As indicated in Table 1, the high concentration of the CS solution promotes the growth of the CS films, which increases the coating efficiency. However, if the concentration of CS exceeds 3%, the solution’s viscosity becomes too high for the application, and the dried modified EPS particles become bonded together and difficult to separate. The IFR system utilizes CS as a carbon and gas source. Therefore, EPS particles modified with CS, which has a high coating efficiency, will exhibit better thermal stability. For subsequent tests, 3CS-PDA@EPS particles will be used.
Figure 3 shows the morphology of the modified EPS particles at different PA concentrations. The strong ion–ion interaction between PA and CS results in the formation of a dense PA/CS coating on the PDA@EPS particles through complexation and deposition [65,80]. This process effectively eliminates the grooves on the surface of 3CS-PDA@EPS particles. Delamination of the coatings is observed in Figure 3b4, which is attributed to the low PA concentration and incomplete complexation of the underlying CS. With the increase in PA concentration, PA and CS are fully complexed on the modified EPS surface and the surface coatings show a wrinkled morphology; the thickness of the coatings is increased significantly from 2.83 μm (1CS-PDA@EPS) to 6.46 μm (6PA/3CS-PDA@EPS) and 9.23 μm (10PA/3CS-PDA@EPS), respectively, and no obvious delamination between the coatings is found. Therefore, it can be assumed that an increase in PA concentration will cause more PA to attach to the surface of the modified EPS particles and increase the thickness of the surface coating. In addition, the convex aggregates present on the coating surface are associated with the island growth of chitosan and the complexation deposition with PA/CS. As shown in Table 1, the mass of 3CS-PDA@EPS is increased from 8 g to 9.27 g (15.9%), 10.38 g (29.77%), and 11.16 g (39.45%), respectively, with increasing PA concentration. The alteration in the mass of modified EPS particles indicates the successful complexation and deposition of PA/CS coatings.
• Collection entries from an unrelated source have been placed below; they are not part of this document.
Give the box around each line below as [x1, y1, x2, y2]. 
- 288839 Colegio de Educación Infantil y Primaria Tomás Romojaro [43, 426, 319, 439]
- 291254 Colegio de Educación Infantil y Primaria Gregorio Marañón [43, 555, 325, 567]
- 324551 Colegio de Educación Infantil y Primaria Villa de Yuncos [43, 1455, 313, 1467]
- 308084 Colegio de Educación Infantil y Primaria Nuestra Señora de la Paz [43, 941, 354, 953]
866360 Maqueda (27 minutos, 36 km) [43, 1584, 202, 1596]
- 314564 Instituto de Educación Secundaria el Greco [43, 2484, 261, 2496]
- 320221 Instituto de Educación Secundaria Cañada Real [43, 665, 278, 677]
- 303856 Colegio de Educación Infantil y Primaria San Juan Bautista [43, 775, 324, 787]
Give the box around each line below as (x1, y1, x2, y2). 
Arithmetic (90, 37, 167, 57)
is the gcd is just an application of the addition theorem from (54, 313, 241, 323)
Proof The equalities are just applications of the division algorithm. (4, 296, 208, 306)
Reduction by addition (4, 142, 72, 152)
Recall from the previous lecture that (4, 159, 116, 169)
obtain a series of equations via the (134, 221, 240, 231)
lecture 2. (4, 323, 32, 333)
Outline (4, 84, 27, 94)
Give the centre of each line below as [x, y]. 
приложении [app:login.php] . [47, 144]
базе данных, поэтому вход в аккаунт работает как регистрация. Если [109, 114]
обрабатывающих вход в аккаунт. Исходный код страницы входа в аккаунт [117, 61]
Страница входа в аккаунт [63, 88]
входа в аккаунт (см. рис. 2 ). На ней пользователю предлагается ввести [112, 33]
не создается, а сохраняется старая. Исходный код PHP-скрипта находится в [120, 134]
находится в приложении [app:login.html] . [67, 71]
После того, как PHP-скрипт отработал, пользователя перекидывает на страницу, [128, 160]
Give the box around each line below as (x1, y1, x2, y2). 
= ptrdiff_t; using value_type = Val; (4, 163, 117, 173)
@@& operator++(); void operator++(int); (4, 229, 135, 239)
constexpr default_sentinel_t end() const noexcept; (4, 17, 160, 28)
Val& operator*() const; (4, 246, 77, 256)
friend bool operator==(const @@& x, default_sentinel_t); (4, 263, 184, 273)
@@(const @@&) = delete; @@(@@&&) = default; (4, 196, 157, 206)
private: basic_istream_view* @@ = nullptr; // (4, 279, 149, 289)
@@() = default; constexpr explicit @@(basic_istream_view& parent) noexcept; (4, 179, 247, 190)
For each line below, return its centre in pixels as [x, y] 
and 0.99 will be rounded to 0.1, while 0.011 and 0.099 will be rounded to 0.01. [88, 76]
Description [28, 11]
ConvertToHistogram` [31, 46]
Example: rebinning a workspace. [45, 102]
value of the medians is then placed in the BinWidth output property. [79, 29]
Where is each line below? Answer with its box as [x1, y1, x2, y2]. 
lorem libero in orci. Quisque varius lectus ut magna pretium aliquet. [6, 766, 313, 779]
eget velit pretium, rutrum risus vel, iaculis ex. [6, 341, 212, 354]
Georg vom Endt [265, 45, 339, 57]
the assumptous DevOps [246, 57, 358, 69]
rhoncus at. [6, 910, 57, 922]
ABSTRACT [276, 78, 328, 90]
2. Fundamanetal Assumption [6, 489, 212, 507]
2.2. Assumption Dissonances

3.2. FTIR Analyses of EPS Samples

The FTIR spectra of EPS samples are shown in Figure 4. The absorption peaks of unmodified EPS at 698 and 755 cm−1 correspond to aromatic C-H bending vibration, the bands at 1449 and 1492 cm−1 are assigned to C=C stretching vibration in the aromatic ring [55,81]. The absorption peaks at 2849 and 2920 cm−1 correspond to the symmetric and asymmetric stretching vibrations of the CH2 group, respectively. The peak at 3060 cm−1 is attributed to C-H stretching vibration [82]. After the PDA-coating modification, the absorption peaks appearing at 1631 cm−1 in the PDA@EPS samples are attributed to the N-H bending vibration [83], and the broad peak at 3424 cm−1 is associated with the stretching vibrations of the catechol -OH and N-H groups [84]. The presence of these characteristic peaks of PDA indicates the successful preparation of PDA@EPS particles.
In Figure 4, the peaks of CS at 1027 and 1157 cm−1 correspond to the C-O stretching vibration and the glycosidic bond (-C-O-C-) vibration, respectively [58]. The double peaks at 1598 cm−1 and 1627 cm−1 are bending vibrations of -NH2 [85]. The broad band at 3419 cm−1 is around stretching vibrations of -NH2 and -OH groups [86]. For 3CS-PDA@EPS, the changes in the peaks near 1072 and 1627 cm−1 indicate that the PDA@EPS particle surface was successfully coated with CS. After the PA-coating modification, the bending vibration peak of N-H in the PA/3CS-PDA@EPS samples is shifted to 1643 cm−1 due to the interaction between the amino group in CS and the phosphate group of PA [87,88]; the peak at 1374 cm−1 corresponds to the stretching vibration of P=O in PA [80,89]. The new peak at 1540 cm−1 is related to the complexation of PA and CS [59]. Compared with PDA@EPS, the O-H stretching vibrational bands of 3CS-PDA@EPS, 2PA/3CS-PDA@EPS, 6PA/3CS-PDA@EPS, and 10PA/3CS-PDA@EPS are shifted to 3430, 3428, 3425, and 3416 cm−1, respectively, suggesting the existence of hydrogen bonding between PDA, CS, and PA [90]. Moreover, the peak of 3CS-PDA@EPS and PA/3CS-PDA@EPS becomes broader near 3400 cm−1, indicating more amino group, hydroxyl group, and hydrogen bonding interactions in the modified EPS samples [58]. The elemental distribution of different EPS surfaces was analyzed by EDS (Figure S1). C (45.8 wt%), O (7 wt%), Na (4.5 wt%), N (1.1 wt%), and P (11.5 wt%) are uniformly distributed on the 10PA/3CS-PDA@EPS surface. In summary, the successful preparation of PA/3CS-PDA@EPS is achieved.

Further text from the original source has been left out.